» **WORKING DATA**

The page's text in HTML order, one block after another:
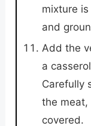
mixture
and
Add the
a
Carefully
the meat,
covered.
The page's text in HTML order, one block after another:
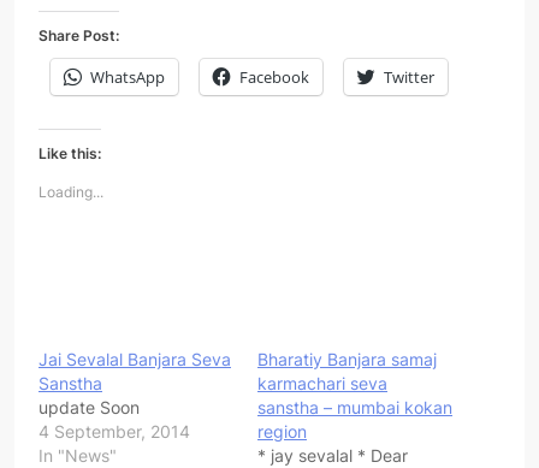
Share Post:
WhatsApp Facebook Twitter
Like this:
Loading...
Jai Sevalal Banjara Seva
Sanstha
update Soon
4 September, 2014
In "News"
Bharatiy Banjara samaj
karmachari seva
sanstha – mumbai kokan
region
* jay sevalal * Dear
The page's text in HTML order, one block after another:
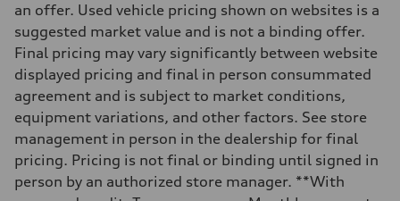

» **ABOUT THIS TASK**
Copy out all of the data word for word. Do not carry over any picture.

» **TASK OUTPUT**
The page's text in HTML order, one block after another:
mixture
and
Add the
a
Carefully
the meat,
covered.
The page's text in HTML order, one block after another:
Share Post:
WhatsApp Facebook Twitter
Like this:
Loading...
Jai Sevalal Banjara Seva
Sanstha
update Soon
4 September, 2014
In "News"
Bharatiy Banjara samaj
karmachari seva
sanstha – mumbai kokan
region
* jay sevalal * Dear
The page's text in HTML order, one block after another:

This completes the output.